▸ **Assignment**: In your copy, include every record exactly and no pictures.

(Records for this task begins)

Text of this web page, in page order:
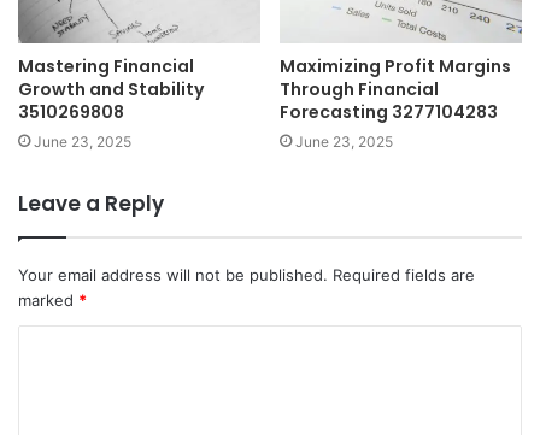
Mastering Financial
Growth and Stability
3510269808
June 23, 2025
Maximizing Profit Margins
Through Financial
Forecasting 3277104283
June 23, 2025
Leave a Reply
Your email address will not be published. Required fields are
marked *
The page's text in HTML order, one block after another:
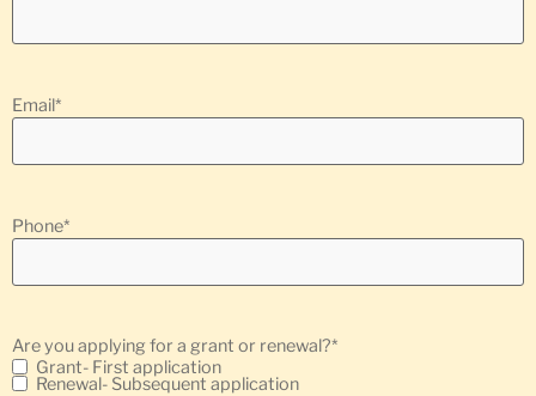
Email*
Phone*
Are you applying for a grant or renewal?*
Grant- First application
Renewal- Subsequent application
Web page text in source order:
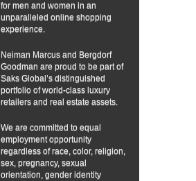
for men and women in an
unparalleled online shopping
experience.
Neiman Marcus and Bergdorf
Goodman are proud to be part of
Saks Global’s distinguished
portfolio of world-class luxury
retailers and real estate assets.
We are committed to equal
employment opportunity
regardless of race, color, religion,
sex, pregnancy, sexual
orientation, gender identity
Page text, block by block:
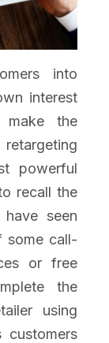
into
interest
the
powerful
recall the
seen
some call-
or free
the
using
customers
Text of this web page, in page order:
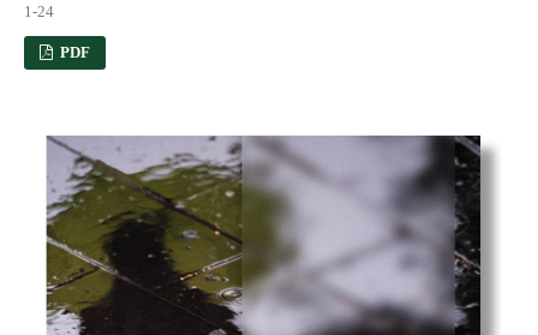
1-24
PDF
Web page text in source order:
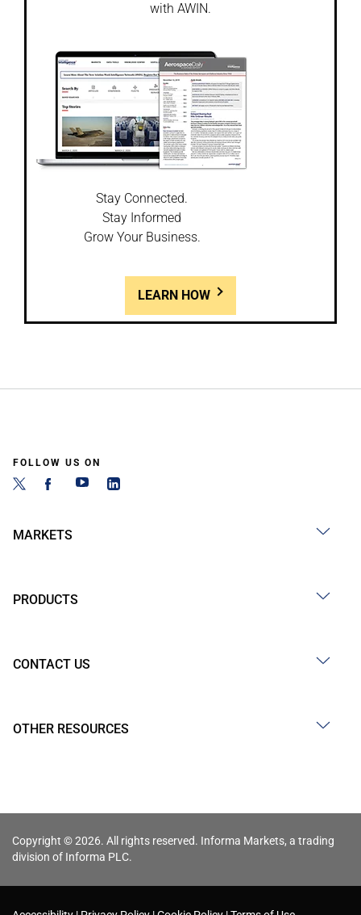
with AWIN.
Stay Connected.
Stay Informed
Grow Your Business.
LEARN HOW
FOLLOW US ON
MARKETS
PRODUCTS
CONTACT US
OTHER RESOURCES
Copyright © 2026. All rights reserved. Informa Markets, a trading
division of Informa PLC.
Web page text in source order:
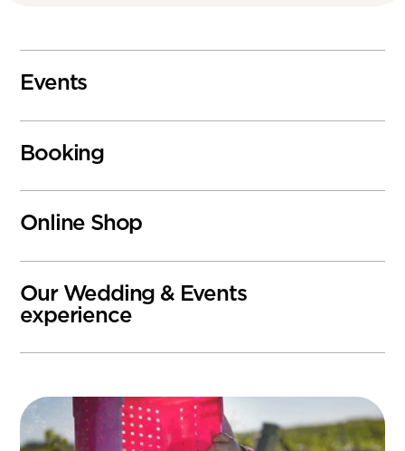
Events
Booking
Online Shop
Our Wedding & Events
experience
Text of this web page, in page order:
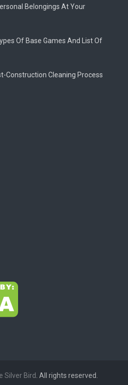
Belongings At Your
Of Base Games And List Of
Construction Cleaning Process
Silver Bird . All rights reserved.
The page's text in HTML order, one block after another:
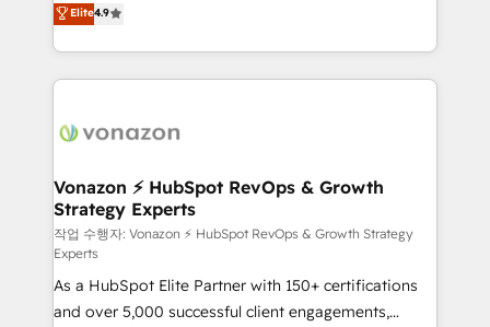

(Records for this task ends)

▸ **Response for this exercise**:
Text of this web page, in page order:
Mastering Financial
Growth and Stability
3510269808
June 23, 2025
Maximizing Profit Margins
Through Financial
Forecasting 3277104283
June 23, 2025
Leave a Reply
Your email address will not be published. Required fields are
marked *
The page's text in HTML order, one block after another:
Email*
Phone*
Are you applying for a grant or renewal?*
Grant- First application
Renewal- Subsequent application
Web page text in source order:
for men and women in an
unparalleled online shopping
experience.
Neiman Marcus and Bergdorf
Goodman are proud to be part of
Saks Global’s distinguished
portfolio of world-class luxury
retailers and real estate assets.
We are committed to equal
employment opportunity
regardless of race, color, religion,
sex, pregnancy, sexual
orientation, gender identity
Page text, block by block:
into
interest
the
powerful
recall the
seen
some call-
or free
the
using
customers
Text of this web page, in page order:
1-24
PDF
Web page text in source order:
with AWIN.
Stay Connected.
Stay Informed
Grow Your Business.
LEARN HOW
FOLLOW US ON
MARKETS
PRODUCTS
CONTACT US
OTHER RESOURCES
Copyright © 2026. All rights reserved. Informa Markets, a trading
division of Informa PLC.
Web page text in source order:
Events
Booking
Online Shop
Our Wedding & Events
experience
Text of this web page, in page order:
Belongings At Your
Of Base Games And List Of
Construction Cleaning Process
Silver Bird . All rights reserved.
The page's text in HTML order, one block after another:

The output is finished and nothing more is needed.